* [AIM OF THE EXERCISE]:
Tell how many lines in the data below include the word "images". The answer is the number only.
START EXTRACTED RECORDS
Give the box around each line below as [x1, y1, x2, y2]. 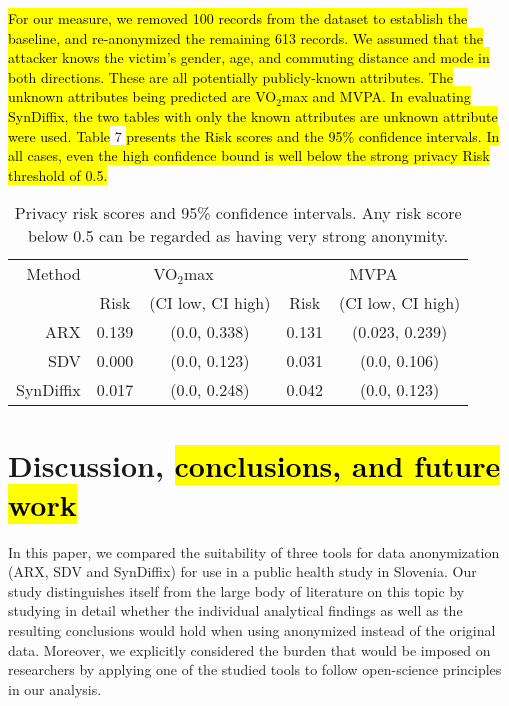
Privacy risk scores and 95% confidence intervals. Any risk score [14, 201, 462, 225]
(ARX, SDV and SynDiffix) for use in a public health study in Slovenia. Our [8, 561, 477, 582]
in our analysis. [8, 678, 102, 699]
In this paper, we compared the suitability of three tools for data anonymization [8, 541, 500, 562]
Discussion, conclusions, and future [8, 444, 501, 485]
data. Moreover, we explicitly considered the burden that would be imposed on [8, 639, 491, 660]
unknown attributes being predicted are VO [8, 86, 277, 107]
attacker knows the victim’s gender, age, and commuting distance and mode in [8, 47, 490, 68]
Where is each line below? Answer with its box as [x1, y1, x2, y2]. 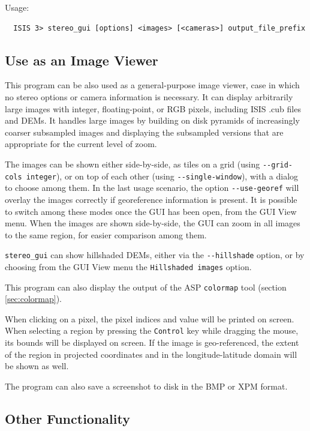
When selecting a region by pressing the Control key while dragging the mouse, [5, 324, 299, 337]
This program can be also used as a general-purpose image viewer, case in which [5, 79, 300, 91]
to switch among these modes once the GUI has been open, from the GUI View [5, 205, 297, 217]
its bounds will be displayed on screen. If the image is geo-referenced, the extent [5, 336, 299, 349]
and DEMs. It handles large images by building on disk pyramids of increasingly [5, 114, 300, 127]
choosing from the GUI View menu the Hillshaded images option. [5, 260, 252, 273]
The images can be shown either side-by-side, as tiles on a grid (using [5, 157, 260, 170]
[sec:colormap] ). [5, 292, 62, 305]
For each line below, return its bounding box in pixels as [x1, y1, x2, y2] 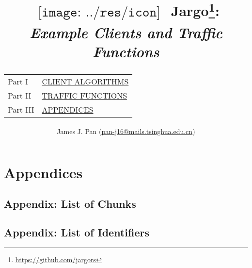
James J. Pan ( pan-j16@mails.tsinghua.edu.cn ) [57, 126, 195, 136]
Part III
END EXTRACTED RECORDS
* [EXERCISE OUTPUT]:
3